Now I am kind of stuck here. I've tried it a few times and I have no idea what I am doing wrong, some advice please?

 

[illegalvirus]

Sorry, I think the first derivative is this,

f'(x) = $$\frac{1}{2}$$x(3x -4)$$^{\frac{-1}{2}}$$

 

[Anti-Meson]

Please read your textbook on chain rule. It is wrong to put an x in the front or a half for that matter.

 

[illegalvirus]

Why are you writing your function like this? There is no factor of x outside the radical, so the product rule is not called for here. This is your function.
$$f(x)=\sqrt{3x-4}$$

Ahh, whoops.
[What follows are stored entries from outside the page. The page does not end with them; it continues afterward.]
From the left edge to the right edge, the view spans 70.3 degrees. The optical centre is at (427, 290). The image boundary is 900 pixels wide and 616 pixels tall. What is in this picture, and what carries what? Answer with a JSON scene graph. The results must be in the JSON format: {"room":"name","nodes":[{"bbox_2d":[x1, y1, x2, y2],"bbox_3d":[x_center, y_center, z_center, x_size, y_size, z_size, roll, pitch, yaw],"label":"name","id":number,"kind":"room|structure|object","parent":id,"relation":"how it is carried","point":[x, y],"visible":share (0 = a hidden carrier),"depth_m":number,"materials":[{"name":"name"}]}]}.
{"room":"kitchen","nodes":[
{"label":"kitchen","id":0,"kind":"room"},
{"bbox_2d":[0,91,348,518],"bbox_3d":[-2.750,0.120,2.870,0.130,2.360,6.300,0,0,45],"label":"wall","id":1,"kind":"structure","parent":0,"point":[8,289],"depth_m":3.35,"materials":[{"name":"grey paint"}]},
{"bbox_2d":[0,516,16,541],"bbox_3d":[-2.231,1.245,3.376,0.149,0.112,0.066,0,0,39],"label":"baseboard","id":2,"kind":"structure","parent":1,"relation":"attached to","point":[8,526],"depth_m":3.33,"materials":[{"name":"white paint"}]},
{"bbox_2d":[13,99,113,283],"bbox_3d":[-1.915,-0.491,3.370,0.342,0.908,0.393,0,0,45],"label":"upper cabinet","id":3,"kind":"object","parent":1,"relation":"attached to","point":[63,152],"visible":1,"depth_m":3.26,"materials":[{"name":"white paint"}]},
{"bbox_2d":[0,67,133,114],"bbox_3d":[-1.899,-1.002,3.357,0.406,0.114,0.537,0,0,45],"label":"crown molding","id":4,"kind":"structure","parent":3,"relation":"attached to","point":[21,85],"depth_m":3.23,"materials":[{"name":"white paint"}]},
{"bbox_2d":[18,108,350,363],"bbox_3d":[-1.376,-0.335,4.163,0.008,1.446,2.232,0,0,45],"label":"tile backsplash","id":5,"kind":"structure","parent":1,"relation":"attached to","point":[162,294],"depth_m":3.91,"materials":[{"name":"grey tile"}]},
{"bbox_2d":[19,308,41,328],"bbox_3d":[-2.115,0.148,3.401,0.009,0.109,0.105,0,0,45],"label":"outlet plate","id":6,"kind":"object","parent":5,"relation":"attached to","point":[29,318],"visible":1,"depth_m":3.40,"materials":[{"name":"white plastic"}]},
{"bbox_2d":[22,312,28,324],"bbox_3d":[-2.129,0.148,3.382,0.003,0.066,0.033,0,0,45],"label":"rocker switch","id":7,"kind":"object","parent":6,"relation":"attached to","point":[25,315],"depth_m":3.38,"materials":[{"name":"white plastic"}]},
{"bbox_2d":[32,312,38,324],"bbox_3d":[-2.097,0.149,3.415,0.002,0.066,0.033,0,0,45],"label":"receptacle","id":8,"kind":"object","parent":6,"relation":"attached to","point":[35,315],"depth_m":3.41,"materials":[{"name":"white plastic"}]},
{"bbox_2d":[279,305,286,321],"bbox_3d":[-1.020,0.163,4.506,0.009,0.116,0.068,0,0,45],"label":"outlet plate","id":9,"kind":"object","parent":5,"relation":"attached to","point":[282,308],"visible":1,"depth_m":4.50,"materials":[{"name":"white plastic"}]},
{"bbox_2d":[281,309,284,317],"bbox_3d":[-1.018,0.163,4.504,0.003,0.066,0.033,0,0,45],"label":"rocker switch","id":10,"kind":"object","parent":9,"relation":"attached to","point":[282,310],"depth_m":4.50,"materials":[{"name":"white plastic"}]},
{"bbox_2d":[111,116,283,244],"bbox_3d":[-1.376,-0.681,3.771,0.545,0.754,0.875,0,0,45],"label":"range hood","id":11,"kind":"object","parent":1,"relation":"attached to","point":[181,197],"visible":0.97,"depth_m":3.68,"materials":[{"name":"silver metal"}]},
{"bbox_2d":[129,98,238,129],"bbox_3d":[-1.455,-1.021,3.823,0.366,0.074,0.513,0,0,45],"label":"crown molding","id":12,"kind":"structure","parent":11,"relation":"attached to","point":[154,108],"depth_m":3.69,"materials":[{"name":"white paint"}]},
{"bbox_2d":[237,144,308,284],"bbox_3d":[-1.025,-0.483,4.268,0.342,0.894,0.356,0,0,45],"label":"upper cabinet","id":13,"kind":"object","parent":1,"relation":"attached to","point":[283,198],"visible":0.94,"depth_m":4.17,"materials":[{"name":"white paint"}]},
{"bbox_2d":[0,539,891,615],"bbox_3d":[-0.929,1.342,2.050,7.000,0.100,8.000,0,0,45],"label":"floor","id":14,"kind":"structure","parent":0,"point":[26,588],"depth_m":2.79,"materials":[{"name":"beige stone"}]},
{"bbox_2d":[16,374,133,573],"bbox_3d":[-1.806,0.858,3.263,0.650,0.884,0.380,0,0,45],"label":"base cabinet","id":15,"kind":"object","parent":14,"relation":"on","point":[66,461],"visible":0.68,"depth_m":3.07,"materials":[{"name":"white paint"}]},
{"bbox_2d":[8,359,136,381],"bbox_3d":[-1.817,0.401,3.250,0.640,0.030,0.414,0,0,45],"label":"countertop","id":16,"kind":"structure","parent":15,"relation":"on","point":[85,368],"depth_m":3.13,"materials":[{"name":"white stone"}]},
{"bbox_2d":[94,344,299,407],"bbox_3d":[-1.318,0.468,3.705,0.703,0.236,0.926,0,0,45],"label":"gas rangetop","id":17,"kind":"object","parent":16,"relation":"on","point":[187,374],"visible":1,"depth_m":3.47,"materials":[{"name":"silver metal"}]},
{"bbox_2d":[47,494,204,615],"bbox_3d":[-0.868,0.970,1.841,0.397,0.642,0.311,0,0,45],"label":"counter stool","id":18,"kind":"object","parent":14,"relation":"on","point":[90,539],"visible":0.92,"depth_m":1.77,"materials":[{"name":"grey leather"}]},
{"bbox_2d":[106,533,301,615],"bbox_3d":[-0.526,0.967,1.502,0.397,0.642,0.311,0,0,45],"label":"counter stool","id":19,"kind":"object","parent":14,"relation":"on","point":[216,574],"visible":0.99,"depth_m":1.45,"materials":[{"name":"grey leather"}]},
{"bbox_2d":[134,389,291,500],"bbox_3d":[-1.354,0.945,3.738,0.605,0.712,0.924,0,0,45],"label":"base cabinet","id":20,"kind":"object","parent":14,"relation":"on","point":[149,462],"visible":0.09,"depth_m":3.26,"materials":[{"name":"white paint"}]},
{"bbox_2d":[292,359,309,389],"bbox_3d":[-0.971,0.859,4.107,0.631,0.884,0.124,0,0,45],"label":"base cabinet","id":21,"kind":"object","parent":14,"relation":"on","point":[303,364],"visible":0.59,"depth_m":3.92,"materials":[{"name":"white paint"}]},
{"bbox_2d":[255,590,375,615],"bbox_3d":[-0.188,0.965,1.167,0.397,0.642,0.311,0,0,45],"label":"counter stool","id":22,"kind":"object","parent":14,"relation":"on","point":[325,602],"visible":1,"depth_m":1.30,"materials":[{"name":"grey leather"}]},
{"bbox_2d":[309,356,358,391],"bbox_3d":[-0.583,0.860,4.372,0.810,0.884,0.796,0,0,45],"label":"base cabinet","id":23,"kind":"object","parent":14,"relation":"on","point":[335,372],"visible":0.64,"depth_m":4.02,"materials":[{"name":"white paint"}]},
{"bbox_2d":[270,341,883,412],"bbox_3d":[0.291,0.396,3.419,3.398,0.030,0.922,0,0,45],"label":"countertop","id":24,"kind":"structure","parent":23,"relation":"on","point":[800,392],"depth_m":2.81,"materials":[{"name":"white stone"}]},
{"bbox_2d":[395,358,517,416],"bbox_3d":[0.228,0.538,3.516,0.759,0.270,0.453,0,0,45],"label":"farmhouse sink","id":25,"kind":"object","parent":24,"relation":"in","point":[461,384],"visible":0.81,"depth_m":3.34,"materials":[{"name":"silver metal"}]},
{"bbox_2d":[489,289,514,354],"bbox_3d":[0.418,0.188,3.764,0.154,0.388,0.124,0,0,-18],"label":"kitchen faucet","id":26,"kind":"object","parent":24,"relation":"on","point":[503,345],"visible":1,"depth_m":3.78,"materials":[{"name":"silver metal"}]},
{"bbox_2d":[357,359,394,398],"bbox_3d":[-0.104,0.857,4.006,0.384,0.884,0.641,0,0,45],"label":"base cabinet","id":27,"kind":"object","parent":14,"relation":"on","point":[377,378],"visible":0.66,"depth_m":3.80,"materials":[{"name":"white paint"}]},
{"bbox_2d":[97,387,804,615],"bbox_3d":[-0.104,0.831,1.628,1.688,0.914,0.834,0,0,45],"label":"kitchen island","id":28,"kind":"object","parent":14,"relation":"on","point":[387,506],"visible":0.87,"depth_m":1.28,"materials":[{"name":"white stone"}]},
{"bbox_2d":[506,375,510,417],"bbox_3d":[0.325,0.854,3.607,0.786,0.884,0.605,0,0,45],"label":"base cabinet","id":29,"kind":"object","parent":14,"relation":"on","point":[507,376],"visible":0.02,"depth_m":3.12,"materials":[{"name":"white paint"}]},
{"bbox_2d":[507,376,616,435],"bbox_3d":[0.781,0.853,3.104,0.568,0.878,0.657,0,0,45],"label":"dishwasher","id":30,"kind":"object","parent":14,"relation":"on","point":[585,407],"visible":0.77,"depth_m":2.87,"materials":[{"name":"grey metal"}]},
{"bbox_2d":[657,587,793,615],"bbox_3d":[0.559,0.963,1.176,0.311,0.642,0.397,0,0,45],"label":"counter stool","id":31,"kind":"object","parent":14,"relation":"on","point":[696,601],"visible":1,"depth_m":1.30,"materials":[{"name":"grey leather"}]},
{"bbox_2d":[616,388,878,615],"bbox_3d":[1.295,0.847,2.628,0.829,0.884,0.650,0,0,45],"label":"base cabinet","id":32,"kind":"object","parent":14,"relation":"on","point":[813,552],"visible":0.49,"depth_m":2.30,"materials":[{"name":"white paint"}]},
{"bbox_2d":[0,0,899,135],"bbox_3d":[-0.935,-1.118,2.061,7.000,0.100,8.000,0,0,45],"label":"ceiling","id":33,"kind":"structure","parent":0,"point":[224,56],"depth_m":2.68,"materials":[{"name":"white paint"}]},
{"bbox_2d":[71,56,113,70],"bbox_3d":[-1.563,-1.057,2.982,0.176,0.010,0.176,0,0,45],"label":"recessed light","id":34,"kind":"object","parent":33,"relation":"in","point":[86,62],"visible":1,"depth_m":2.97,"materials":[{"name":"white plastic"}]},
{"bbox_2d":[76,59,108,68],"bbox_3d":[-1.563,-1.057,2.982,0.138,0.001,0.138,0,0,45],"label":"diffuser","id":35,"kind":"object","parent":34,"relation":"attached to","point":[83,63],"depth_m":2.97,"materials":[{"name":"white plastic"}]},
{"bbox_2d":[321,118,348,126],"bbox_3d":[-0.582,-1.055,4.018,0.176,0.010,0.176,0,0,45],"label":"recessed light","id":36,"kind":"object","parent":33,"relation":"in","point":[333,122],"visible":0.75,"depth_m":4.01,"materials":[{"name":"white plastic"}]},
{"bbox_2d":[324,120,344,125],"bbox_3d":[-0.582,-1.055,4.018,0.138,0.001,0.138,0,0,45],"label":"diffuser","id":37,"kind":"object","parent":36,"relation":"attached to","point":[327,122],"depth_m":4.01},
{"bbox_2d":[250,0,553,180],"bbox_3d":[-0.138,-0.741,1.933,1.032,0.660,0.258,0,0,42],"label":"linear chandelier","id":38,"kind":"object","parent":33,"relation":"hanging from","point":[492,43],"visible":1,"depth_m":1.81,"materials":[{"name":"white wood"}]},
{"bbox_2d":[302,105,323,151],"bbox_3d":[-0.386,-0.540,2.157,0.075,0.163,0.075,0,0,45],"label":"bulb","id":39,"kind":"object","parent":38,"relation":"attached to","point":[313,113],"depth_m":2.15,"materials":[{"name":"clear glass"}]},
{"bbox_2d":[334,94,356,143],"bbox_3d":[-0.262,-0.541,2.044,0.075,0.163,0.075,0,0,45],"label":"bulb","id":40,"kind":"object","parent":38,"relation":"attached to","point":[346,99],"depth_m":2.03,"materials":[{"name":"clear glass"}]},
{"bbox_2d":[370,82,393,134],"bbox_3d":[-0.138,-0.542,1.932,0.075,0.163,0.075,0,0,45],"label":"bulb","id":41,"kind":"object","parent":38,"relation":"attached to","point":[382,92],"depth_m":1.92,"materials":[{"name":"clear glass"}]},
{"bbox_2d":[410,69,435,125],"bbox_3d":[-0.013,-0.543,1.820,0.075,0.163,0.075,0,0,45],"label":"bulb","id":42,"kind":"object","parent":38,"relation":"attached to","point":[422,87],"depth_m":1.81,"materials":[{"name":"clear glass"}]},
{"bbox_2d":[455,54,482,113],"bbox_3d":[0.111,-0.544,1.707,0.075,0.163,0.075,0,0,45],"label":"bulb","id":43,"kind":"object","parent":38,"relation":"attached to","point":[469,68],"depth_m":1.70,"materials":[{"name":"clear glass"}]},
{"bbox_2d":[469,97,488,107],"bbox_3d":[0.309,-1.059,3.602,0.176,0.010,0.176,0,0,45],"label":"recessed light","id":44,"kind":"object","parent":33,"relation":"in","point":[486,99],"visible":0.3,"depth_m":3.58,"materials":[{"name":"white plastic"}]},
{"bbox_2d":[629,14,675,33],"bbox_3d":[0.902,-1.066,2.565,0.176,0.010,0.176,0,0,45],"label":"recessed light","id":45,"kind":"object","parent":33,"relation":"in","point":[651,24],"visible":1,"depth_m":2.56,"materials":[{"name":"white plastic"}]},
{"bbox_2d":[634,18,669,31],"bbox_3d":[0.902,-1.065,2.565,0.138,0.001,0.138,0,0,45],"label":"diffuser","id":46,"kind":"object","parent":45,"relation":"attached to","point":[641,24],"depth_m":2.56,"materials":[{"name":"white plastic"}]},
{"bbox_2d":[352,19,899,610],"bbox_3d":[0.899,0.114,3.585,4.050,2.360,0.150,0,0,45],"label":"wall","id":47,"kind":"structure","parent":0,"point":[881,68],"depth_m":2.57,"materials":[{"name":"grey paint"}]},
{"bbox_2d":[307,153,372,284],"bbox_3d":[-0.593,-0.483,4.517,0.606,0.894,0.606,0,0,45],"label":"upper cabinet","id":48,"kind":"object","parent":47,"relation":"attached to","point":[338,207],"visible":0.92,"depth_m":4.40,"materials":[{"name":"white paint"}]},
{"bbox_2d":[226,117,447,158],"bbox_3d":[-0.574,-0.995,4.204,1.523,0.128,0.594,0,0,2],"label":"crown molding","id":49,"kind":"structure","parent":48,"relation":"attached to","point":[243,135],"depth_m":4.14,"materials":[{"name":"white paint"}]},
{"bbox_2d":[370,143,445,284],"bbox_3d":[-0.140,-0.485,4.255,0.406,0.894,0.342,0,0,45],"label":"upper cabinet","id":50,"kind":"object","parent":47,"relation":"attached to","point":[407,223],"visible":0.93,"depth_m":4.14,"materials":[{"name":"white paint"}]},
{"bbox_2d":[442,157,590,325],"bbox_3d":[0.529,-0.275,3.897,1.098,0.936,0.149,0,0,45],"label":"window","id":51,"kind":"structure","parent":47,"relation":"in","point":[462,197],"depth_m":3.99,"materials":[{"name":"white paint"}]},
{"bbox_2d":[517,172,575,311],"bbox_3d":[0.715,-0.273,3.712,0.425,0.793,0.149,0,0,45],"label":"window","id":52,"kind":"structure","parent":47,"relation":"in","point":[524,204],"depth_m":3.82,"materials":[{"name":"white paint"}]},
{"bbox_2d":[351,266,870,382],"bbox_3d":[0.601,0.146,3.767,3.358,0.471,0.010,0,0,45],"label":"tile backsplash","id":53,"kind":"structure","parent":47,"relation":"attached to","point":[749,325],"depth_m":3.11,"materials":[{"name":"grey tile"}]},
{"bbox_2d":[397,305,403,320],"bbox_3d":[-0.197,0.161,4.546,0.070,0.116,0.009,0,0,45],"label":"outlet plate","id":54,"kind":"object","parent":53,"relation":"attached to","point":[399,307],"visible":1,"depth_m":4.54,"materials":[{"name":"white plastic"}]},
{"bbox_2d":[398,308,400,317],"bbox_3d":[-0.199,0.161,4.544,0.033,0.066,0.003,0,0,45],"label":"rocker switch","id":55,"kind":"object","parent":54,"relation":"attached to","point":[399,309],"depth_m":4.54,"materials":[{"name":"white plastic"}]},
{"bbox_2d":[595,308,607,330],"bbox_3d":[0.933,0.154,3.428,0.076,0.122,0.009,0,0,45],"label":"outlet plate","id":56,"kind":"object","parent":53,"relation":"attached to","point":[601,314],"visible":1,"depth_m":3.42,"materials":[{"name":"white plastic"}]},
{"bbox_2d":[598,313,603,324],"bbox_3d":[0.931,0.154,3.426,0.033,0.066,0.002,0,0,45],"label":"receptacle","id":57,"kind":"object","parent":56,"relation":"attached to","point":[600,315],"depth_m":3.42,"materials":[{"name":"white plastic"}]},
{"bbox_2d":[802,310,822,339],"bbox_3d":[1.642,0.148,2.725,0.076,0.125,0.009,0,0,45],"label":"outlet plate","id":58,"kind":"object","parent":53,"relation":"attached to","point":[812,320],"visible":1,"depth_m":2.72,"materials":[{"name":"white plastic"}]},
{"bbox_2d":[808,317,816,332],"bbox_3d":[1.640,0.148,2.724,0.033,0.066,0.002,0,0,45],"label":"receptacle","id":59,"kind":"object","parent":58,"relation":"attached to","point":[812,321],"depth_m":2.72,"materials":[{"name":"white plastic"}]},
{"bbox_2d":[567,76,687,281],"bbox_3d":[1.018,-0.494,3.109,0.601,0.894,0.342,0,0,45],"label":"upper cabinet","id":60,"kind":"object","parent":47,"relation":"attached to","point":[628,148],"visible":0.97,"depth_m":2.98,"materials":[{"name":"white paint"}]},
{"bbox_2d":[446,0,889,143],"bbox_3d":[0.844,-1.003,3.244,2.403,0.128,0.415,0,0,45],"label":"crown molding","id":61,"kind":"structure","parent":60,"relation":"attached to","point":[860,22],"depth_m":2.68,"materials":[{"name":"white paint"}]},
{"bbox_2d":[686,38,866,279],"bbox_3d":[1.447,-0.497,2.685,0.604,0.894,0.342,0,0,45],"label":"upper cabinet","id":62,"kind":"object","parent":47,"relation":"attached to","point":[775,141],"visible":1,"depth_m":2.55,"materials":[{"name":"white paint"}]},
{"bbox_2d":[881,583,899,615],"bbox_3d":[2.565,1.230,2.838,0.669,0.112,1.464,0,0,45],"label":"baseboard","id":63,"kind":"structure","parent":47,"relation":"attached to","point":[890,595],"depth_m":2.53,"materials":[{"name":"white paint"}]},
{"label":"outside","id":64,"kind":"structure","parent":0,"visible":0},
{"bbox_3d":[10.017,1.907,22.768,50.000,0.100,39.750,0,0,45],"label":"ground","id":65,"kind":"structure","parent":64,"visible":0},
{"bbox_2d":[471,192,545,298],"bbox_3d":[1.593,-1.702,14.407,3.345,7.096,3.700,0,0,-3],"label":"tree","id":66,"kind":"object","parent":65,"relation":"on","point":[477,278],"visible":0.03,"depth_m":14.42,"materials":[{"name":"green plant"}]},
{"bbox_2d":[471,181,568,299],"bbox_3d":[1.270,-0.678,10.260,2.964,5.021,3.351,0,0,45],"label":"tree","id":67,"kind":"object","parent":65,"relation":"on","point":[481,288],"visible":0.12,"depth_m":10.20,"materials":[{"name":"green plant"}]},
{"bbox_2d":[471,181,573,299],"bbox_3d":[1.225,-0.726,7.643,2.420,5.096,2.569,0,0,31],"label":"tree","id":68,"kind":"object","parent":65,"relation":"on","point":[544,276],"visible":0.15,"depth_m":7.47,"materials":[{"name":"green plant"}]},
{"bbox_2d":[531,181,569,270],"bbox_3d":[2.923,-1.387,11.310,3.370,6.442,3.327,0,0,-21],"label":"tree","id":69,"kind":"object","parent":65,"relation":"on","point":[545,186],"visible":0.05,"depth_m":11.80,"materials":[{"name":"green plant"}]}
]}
The original equation to derive is actually $$f(x)=x\sqrt{3x-4}$$!

 

[Anti-Meson]

Ok, in that case you were right to use the product rule.
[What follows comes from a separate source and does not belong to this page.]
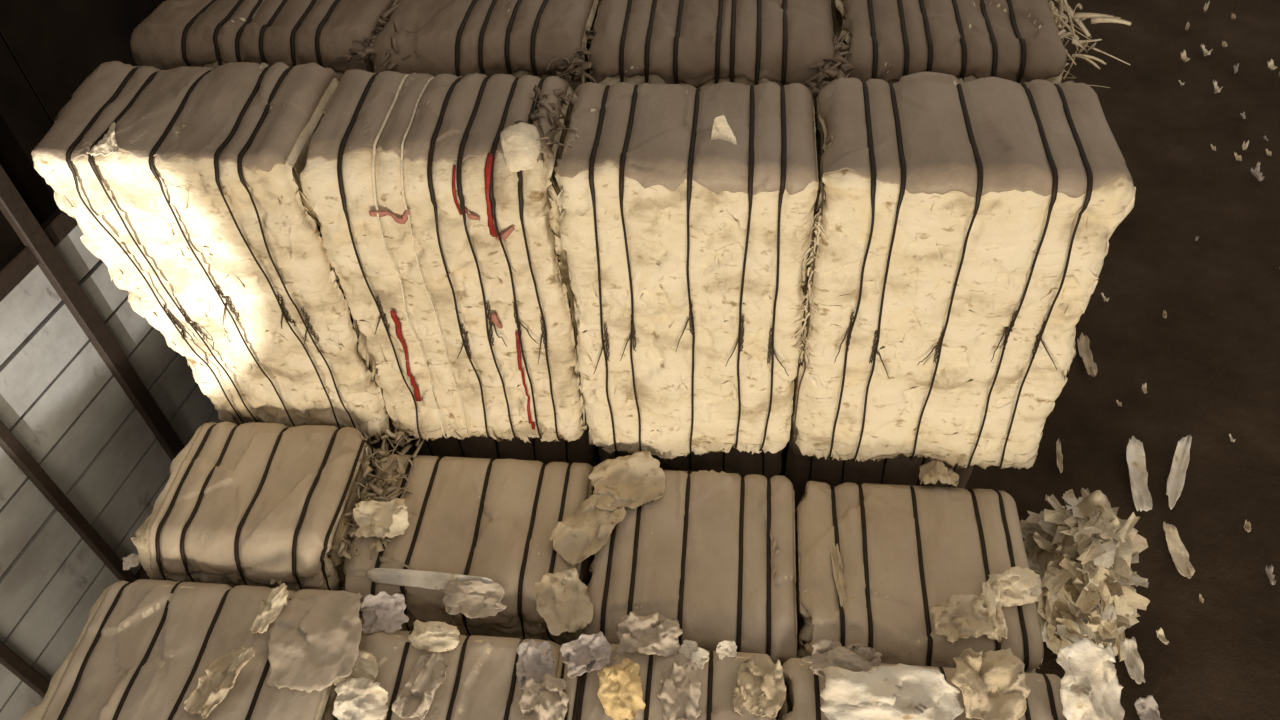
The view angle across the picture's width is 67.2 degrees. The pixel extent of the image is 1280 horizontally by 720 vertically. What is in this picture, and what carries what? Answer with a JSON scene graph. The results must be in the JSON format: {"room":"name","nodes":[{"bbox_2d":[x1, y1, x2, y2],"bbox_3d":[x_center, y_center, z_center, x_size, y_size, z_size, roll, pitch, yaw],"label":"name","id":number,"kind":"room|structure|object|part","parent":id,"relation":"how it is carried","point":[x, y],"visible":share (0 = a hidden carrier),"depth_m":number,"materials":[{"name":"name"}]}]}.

f'(x) = $$\frac{3x}{2}(3x-4)^{-0.5}+(3x-4)^{0.5}$$

I leave the rest to you.

 

[illegalvirus]

Ok, in that case you were right to use the product rule.

f'(x) = $$\frac{3x}{2}(3x-4)^{-0.5}+(3x-4)^{0.5}$$

I leave the rest to you.

Wait, how did you get that?

 

[Anti-Meson]

Product rule.
$$\frac{d[u(x)v(x)]}{dx} = u\frac{dv}{dx} + v\frac{du}{dx}$$

 

[illegalvirus]

Okay thank you, I've just realized that I've forgotten to multiply by the derivative of the brackets.

 

[Anti-Meson]

Just in case you get stuck the answer is:

$$3(3x-4)^{-0.5}-\frac{9}{4}x(3x-4)^{-1.5}$$

Though you should work this out by yourself. To verify.

 

[illegalvirus]

Just in case you get stuck the answer is:

$$3(3x-4)^{-0.5}-\frac{9}{4}x(3x-4)^{-1.5}$$

Though you should work this out by yourself. To verify.

I got this, $$\frac{3}{2}(3x-4)^{-0.5}-\frac{9}{4}x(3x-4)^{-1.5}$$

But when finding the exact value of $$f''(2)$$ I had a bit of a problem as well.

So far I have, $$f''(2)= \frac{-9}{4\sqrt{2}} + \frac{3}{2\sqrt{2}}$$.

$$=\frac{-6\sqrt{2}}{4\sqrt{2}}$$

But the answer is $$\frac{3\sqrt{2}}{8}$$

 

[Anti-Meson]

That answer arises from my answer (i.e. the correct answer) go through your derivation again to check the mistakes.